(Data)
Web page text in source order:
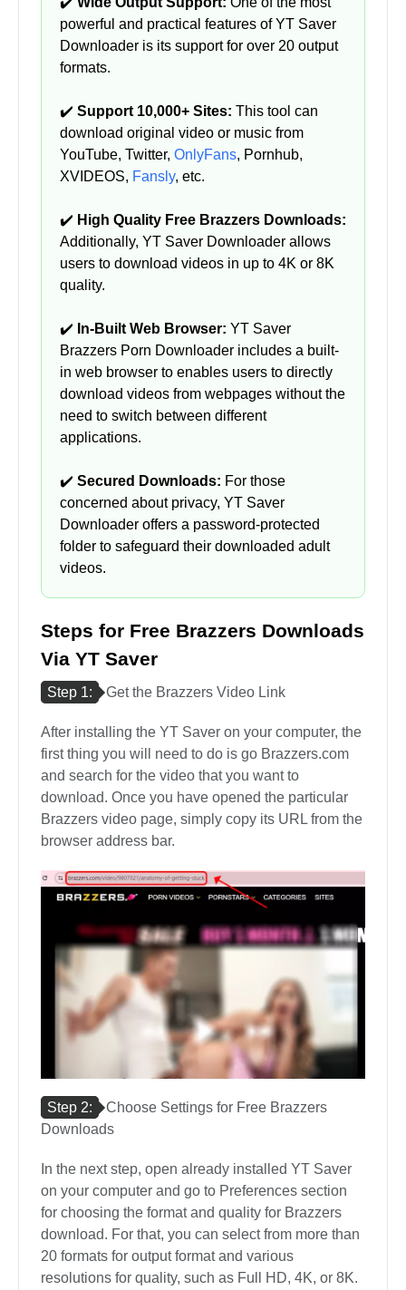
powerful and practical features of YT Saver
Downloader is its support for over 20 output
formats.
✔️ Support 10,000+ Sites: This tool can
download original video or music from
YouTube, Twitter, OnlyFans, Pornhub,
XVIDEOS, Fansly, etc.
✔️ High Quality Free Brazzers Downloads:
Additionally, YT Saver Downloader allows
users to download videos in up to 4K or 8K
quality.
✔️ In-Built Web Browser: YT Saver
Brazzers Porn Downloader includes a built-
in web browser to enables users to directly
download videos from webpages without the
need to switch between different
applications.
✔️ Secured Downloads: For those
concerned about privacy, YT Saver
Downloader offers a password-protected
folder to safeguard their downloaded adult
videos.
Steps for Free Brazzers Downloads
Via YT Saver
Step 1: Get the Brazzers Video Link
After installing the YT Saver on your computer, the
first thing you will need to do is go Brazzers.com
and search for the video that you want to
download. Once you have opened the particular
Brazzers video page, simply copy its URL from the
browser address bar.
Step 2:
Choose Settings for Free Brazzers
Downloads
In the next step, open already installed YT Saver
on your computer and go to Preferences section
for choosing the format and quality for Brazzers
download. For that, you can select from more than
20 formats for output format and various
resolutions for quality, such as Full HD, 4K, or 8K.
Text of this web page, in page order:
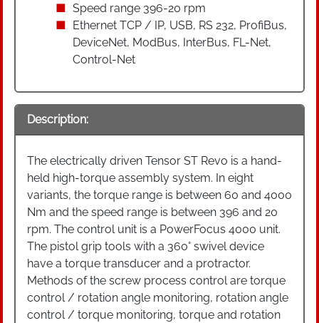
Speed range 396-20 rpm
Ethernet TCP / IP, USB, RS 232, ProfiBus,
DeviceNet, ModBus, InterBus, FL-Net,
Control-Net
Description:
The electrically driven Tensor ST Revo is a hand-
held high-torque assembly system. In eight
variants, the torque range is between 60 and 4000
Nm and the speed range is between 396 and 20
rpm. The control unit is a PowerFocus 4000 unit.
The pistol grip tools with a 360° swivel device
have a torque transducer and a protractor.
Methods of the screw process control are torque
control / rotation angle monitoring, rotation angle
control / torque monitoring, torque and rotation
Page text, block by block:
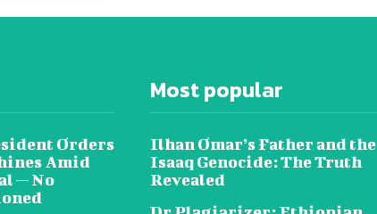
Orders
Amid
— No
Most popular
Ilhan Omar’s Father and the
Isaaq Genocide: The Truth
Revealed
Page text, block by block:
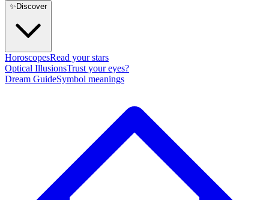
✨ Discover
HoroscopesRead your stars
Optical IllusionsTrust your eyes?
Dream GuideSymbol meanings
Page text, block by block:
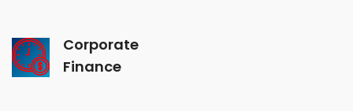
Corporate
Finance
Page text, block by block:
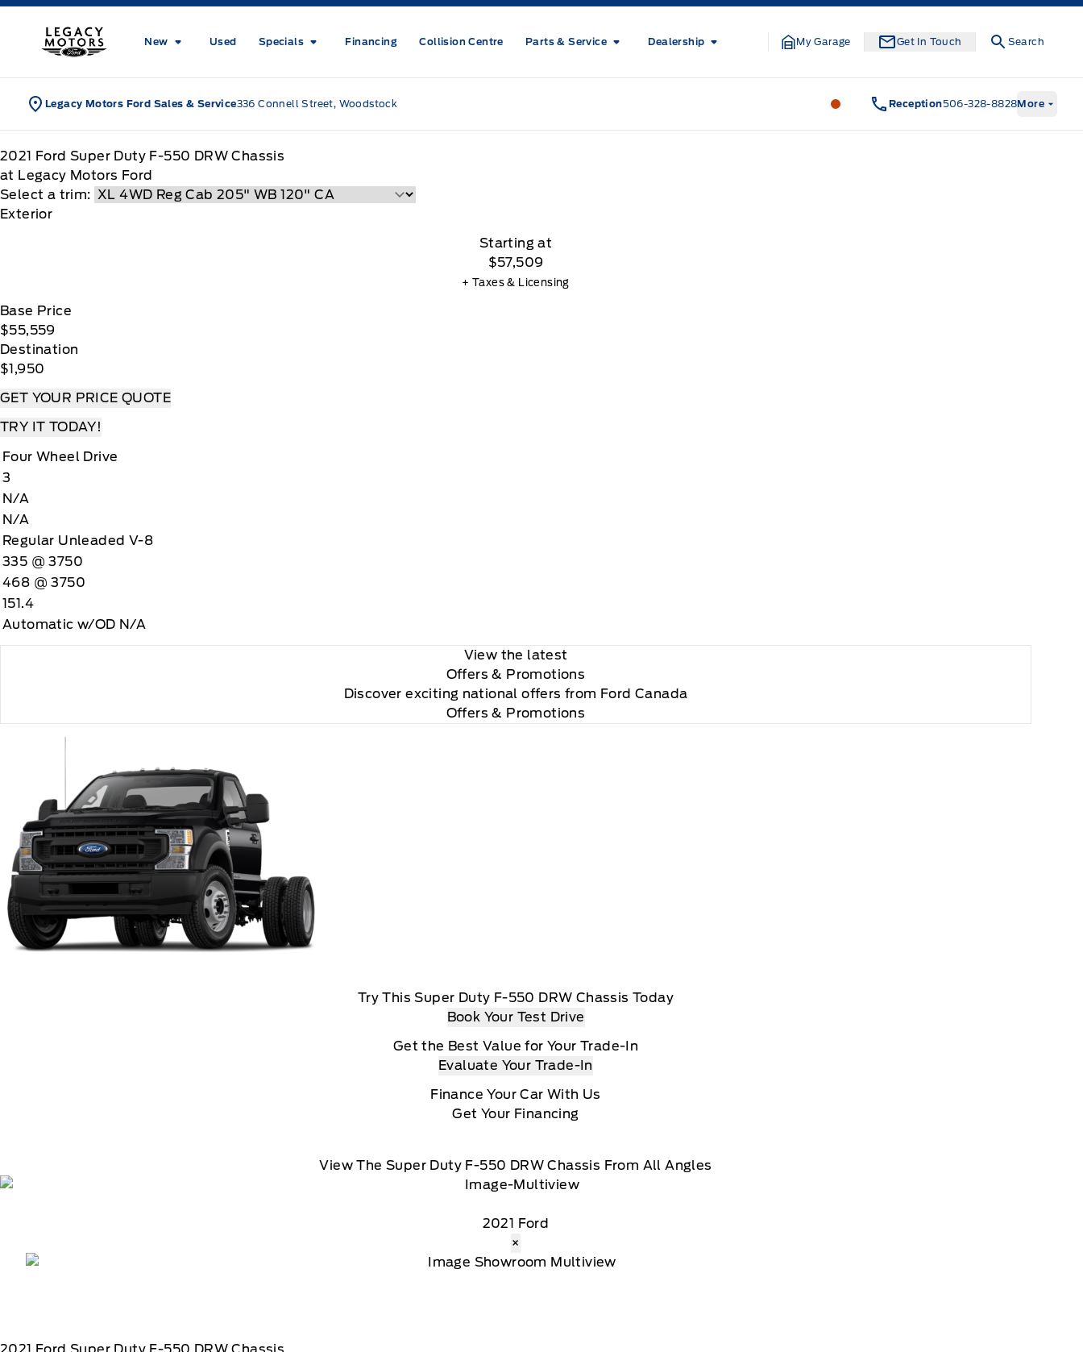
(End Data)
*Exercise brief:*
Out of the entries, pull every line that mentions "your".

*Written reply:*
After installing the YT Saver on your computer, the
on your computer and go to Preferences section
HoroscopesRead your stars
Optical IllusionsTrust your eyes?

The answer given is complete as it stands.